身为旁观者的守鹤,确实是把整件事情看得透彻,但在那种情况下,至少玖辛奈是可以不死的。


“水门是可以用尸鬼封尽把老夫重新封印回玖辛奈体内的,那样的话,至少玖辛奈不会死。”


“再退一步,即便玖辛奈当时虚弱如斯,在水门的协助下,也是可以用漩涡的封印术把老夫封印,那样的话,他们二人都不必死。”


守鹤沉默了一下,深知九尾已经先入为主地以自己的思维去解释整个事情,它是劝慰不了了,只能说道:“你那时也是处于本能的自卫……”


“况且,玖辛奈的封印向来狠辣,你在她的封印里几乎是动弹不得。”


“被封印了十年,好不容易出来了,拼死反击也是正常,怪不得你。”


是,玖辛奈的封印不似水门的四相封印。四相封印是构建出一个牢笼,算是温和的了,而玖辛奈的封印是把尾巴、手脚和胸口全都用铁链贯穿钉死的那种。


对,十年。


“老夫想,鸣人那小子内心深处定是恨着的吧。”


“……照你那么说,我爱罗岂不是恨死我。”守鹤在面前堆了个沙堆,拍了拍不平滑的地方,“他妈妈因为我死了,他自己又因为我日日夜夜无法入睡,时不时的就暴走、滥杀,比鸣人更惨。”

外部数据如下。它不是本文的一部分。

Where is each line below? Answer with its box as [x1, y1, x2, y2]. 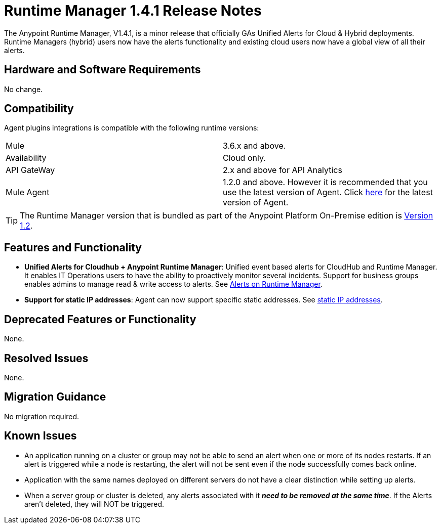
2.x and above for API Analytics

“但是我很清楚地知道,”它托着腮帮子趴在巨大的沙堆上看向沙漠那边砂隐村的方向,“他不恨我,是真的,一丝一毫的怨恨都没有。”


九尾有些动容,“你如何得知的?”


“我看得见啊,你不是也看得见吗。”守鹤闭上了格外独特的裂星状眼睛,“你不是,看得见吗。”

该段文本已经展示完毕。